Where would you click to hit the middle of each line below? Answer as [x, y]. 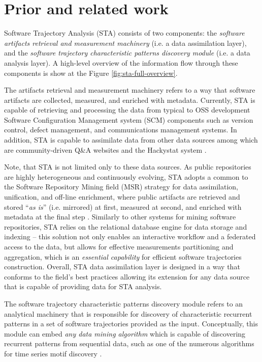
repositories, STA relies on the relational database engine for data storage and [126, 226]
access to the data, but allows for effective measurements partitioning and [119, 246]
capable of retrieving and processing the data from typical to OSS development [127, 110]
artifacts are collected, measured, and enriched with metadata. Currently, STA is [130, 100]
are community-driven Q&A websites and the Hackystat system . [105, 149]
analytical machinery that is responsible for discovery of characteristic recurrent [128, 313]
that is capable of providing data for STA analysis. [83, 286]
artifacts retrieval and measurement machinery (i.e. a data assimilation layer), [125, 43]
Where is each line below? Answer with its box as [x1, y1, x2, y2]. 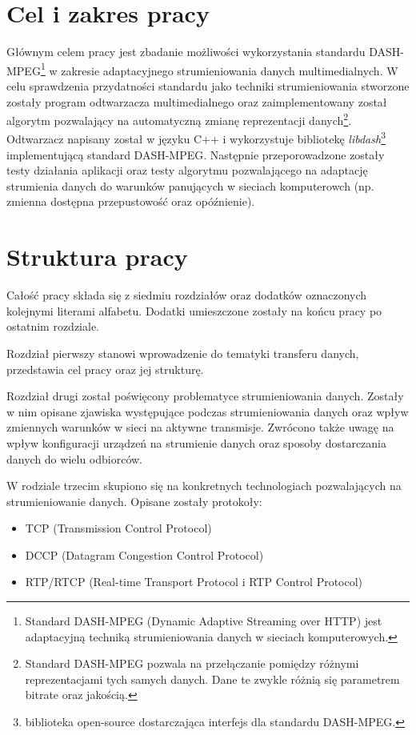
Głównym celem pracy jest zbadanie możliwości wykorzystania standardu [6, 43, 366, 60]
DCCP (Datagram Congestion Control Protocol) [25, 546, 264, 563]
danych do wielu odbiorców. [6, 450, 143, 467]
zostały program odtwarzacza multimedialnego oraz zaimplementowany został [6, 93, 387, 110]
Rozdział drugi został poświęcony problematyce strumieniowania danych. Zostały [6, 388, 404, 404]
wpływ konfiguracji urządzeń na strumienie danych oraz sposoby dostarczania [6, 434, 387, 451]
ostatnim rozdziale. [6, 318, 100, 335]
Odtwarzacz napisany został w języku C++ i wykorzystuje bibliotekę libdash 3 [6, 128, 386, 147]
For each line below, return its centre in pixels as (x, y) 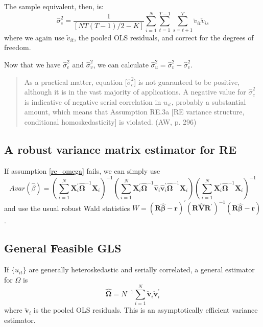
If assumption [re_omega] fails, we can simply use (82, 170)
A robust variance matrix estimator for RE (121, 149)
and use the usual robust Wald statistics (67, 208)
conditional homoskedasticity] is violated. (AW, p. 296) (110, 121)
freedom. (18, 47)
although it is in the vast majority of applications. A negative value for (135, 92)
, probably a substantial (209, 101)
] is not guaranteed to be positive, (187, 81)
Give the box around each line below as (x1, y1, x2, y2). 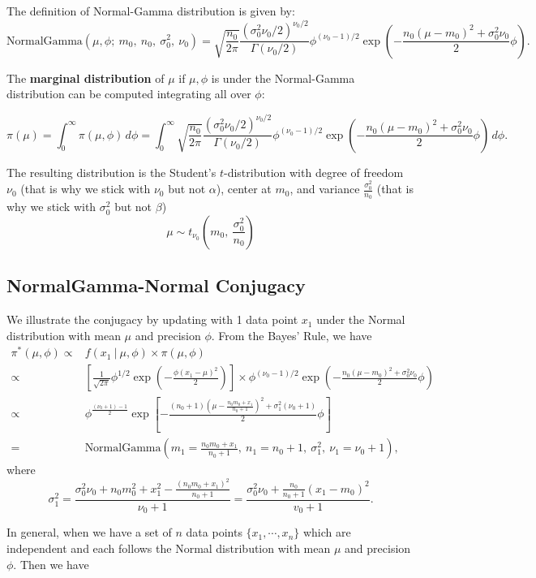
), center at (216, 180, 272, 197)
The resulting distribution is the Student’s (6, 163, 217, 180)
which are (302, 524, 351, 541)
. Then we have (13, 555, 89, 572)
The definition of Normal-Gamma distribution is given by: (6, 2, 295, 19)
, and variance (289, 180, 360, 197)
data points (186, 524, 242, 541)
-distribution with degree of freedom (223, 163, 404, 180)

===

For this listing, copy out every line that includes the word "freedom".

freedom. (18, 47)
-distribution with degree of freedom (223, 163, 404, 180)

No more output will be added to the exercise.